Mary Shaw

Computer Science Department
Carnegie Mellon University
Pittsburgh PA 15213

Voice: 412-268-2589
Fax: 412-268-5576

November 2, 1998

Widespread use of the Internet is enabling a fundamentally new approach to software development: computing through dynamically formed, task-specific, coalitions of distributed autonomous resources. The resources may be information, calculation, communication, control, or services. Unlike traditional software systems, the coalitions lack direct control over the incorporated resources, which are independently created and managed. Moreover, the resources may be transient, either because of the resource manager’s actions or because of service interruptions. Development tools for resource coalitions will require new degrees of autonomy and automation in order to identify, compose, and track the resources. An economically viable reward structure will be required to establish a rich population of available resources. Evaluation will require new models of adequacy rather than classical full correctness. Computing through resource coalitions will thus create novel architectural challenges and opportunities.

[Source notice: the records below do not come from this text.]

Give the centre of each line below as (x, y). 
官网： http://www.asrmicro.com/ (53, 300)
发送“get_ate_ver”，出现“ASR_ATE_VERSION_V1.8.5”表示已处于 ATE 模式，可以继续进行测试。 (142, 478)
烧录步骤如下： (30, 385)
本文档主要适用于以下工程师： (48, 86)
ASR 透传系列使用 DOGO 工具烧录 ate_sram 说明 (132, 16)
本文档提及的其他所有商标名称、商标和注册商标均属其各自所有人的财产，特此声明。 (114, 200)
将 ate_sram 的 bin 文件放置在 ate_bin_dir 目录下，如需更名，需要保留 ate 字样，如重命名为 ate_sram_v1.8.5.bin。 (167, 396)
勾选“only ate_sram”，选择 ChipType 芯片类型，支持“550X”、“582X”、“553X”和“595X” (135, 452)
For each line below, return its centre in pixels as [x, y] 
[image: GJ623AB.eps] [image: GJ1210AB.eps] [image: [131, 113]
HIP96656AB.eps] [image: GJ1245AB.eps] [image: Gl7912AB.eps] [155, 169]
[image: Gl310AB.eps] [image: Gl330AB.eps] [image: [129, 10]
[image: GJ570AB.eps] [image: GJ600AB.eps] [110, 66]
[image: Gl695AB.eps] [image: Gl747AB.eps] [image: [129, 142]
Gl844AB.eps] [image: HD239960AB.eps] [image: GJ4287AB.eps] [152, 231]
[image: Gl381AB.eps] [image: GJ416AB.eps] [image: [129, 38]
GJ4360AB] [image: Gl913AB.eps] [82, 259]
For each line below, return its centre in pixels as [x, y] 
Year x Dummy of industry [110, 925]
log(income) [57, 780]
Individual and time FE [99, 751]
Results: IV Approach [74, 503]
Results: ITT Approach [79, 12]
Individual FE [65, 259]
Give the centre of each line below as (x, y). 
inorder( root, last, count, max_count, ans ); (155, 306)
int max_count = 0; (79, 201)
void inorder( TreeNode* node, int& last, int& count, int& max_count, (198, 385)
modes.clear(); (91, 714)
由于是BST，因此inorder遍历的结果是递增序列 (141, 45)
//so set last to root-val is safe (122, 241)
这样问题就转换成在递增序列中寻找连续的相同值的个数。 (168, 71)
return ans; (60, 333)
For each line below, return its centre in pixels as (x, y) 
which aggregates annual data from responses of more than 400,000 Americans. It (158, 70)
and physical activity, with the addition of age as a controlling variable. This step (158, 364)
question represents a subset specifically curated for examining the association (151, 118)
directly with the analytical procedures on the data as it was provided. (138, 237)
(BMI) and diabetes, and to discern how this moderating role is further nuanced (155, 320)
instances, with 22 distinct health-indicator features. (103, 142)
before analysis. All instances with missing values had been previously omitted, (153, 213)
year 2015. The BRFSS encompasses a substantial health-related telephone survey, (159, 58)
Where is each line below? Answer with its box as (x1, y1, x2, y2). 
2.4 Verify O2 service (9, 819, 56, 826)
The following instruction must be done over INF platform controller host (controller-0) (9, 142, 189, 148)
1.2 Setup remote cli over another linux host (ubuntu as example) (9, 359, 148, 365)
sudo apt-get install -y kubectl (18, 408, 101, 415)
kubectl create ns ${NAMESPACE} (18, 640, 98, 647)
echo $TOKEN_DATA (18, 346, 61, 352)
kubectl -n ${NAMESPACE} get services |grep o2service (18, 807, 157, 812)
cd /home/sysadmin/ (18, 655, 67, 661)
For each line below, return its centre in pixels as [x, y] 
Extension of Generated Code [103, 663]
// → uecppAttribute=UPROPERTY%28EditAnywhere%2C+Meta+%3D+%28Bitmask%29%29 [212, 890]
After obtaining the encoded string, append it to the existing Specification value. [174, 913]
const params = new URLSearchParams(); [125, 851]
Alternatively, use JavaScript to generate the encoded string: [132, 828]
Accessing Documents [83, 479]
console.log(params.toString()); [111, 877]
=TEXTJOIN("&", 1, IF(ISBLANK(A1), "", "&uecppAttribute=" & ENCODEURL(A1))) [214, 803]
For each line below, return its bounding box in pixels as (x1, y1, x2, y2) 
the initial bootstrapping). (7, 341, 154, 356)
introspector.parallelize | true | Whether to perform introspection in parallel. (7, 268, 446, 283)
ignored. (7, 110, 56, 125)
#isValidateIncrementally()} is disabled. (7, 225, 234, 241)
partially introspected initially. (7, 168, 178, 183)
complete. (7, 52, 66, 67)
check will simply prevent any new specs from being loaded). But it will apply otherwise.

Software architecture is the study of the structures that guide the organization of software components and subsystems into complete systems. Traditionally we have studied architectures of large complex integrated systems, with emphasis on the differences among their organizational styles and especially on differences in the ways the parts interact. These examples have been closed systems—they are controlled by single institutions—as have their architectures. The constituent components may be acquired from external sources, but when incorporated in a system they come under control of the system designer. When the architectures are static they don’t admit of significant runtime variation; when the architectures are dynamic they can vary only under preset constraints. Analysis of these systems uses traditional closed-system models for correctness that emphasize a priori reasoning and analysis.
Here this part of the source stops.